Functional nucleic acids and methods
Abstract
The present invention relates to methods of generating amounts of selective nucleic acids. The present invention further relates to selective nucleic acids incorporated within non-coding nucleic acids, capable of binding to or altering a target molecule. Selective nucleic acids may generally refer to, but are not limited to, deoxyribonucleic acids (DNAs), ribonucleic acids (RNAs), artificially modified nucleic acids, combinations or modifications thereof. Selective nucleic acids may also generally refer to, but are not limited to, nucleic acid aptamers, aptazymes, ribozymes, deoxyribozymes, nucleic acid probes, small interfering RNAs (siRNAs), micro RNAs (miRNAs), short hairpin RNAs (shRNAs), antisense nucleic acids, diagnostic probes or probe libraries, aptamer inhibitors, precursors of any of the above and/or combinations or modifications thereof. In one aspect, a method for generating amounts of selective nucleic acids includes incorporating a selective nucleic acid sequence into a carrier nucleic acid. In general, the carrier nucleic acid may be transcribed by a cell into a product nucleic acid which may carry an incorporated selective nucleic acid sequence.
Claims
exact text as granted — not AI-modified1 . An expression vector comprising:
a chimeric gene encoding a gene product comprising a selective nucleic acid within a carrier nucleic acid, wherein said selective nucleic acid is capable of binding to or affecting at least one target molecule;
wherein said expression vector when transfected into a host transcribes said chimeric gene.

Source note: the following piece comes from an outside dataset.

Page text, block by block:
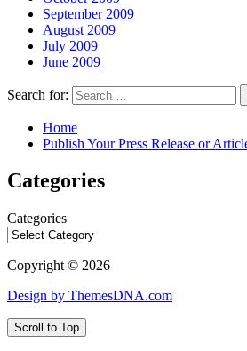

2 . The expression vector of claim 1 , wherein said vector further comprises at least one of a functional promoter, a selection marker or a marker for selective induction.
3 . The expression vector of claim 2 , wherein said at least one selection marker comprises an antibiotic resistance marker.
4 . The expression vector of claim 2 , wherein said promoter is a T7 RNA polymerase or a ribosomal RNA promoter.
5 . The expression vector of claim 1 , wherein said selective nucleic acid comprises at least one of a short interfering RNA (siRNA); a micro RNA (miRNA); a short hairpin RNA (shRNA); an aptamer; a ribozyme; an aptazyme; a riboswitch; an aptamer inhibitor; an antisense nucleic acid; a probe library, a diagnostic probe; a precursor thereof or a combination thereof.
6 . The expression vector of claim 1 , wherein said carrier nucleic acid is selected from the group consisting of rRNA, tRNA, RNAase P, small nuclear RNA (snRNA), small nucleolar RNA (snoRNA), efference RNA (eRNA) and tmRNA.
7 . The expression vector of claim 1 , wherein said at least one target molecule is a nucleic acid.
8 . The expression vector of claim 7 , wherein said nucleic acid is a messenger RNA (mRNA).
9 . The expression vector of claim 8 , wherein said selective nucleic acid participates in an RNA interference (RNAi) mechanism.
10 . The expression vector of claim 1 , further comprising at least one self-excising RNAzyme sequence.
11 . The expression vector of claim 1 , further comprising at least a sequence complementary to the hybridization sequence of a DNAzyme.
12 . An isolated cell comprising:
at least one selective nucleic acid sequence incorporated into a genomic DNA encoding a non-coding nucleic acid, wherein said selective nucleic acid binds to or affects a target molecule.
13 . The cell of claim 12 , wherein said selective nucleic acid is incorporated into said non-coding nucleic acid by homologous recombination.
14 . The cell of claim 12 , wherein said non-coding nucleic acid is selected from the group consisting of rRNA, tRNA, RNAase P, small nuclear RNA (snRNA), small nucleolar RNA (snoRNA), efference RNA (eRNA) and tmRNA.
15 . The cell of claim 12 , wherein said cell is a prokaryotic cell or a eukaryotic cell.
16 . The cell of claim 12 , wherein said selective nucleic acid comprises at least one of a short interfering RNA (siRNA); a micro RNA (miRNA); a short hairpin RNA (snRNA); an aptamer; a ribozyme; an aptazyme; a riboswitch; an aptamer inhibitor; an antisense nucleic acid; a probe library, a diagnostic probe; a precursor thereof or a combination thereof.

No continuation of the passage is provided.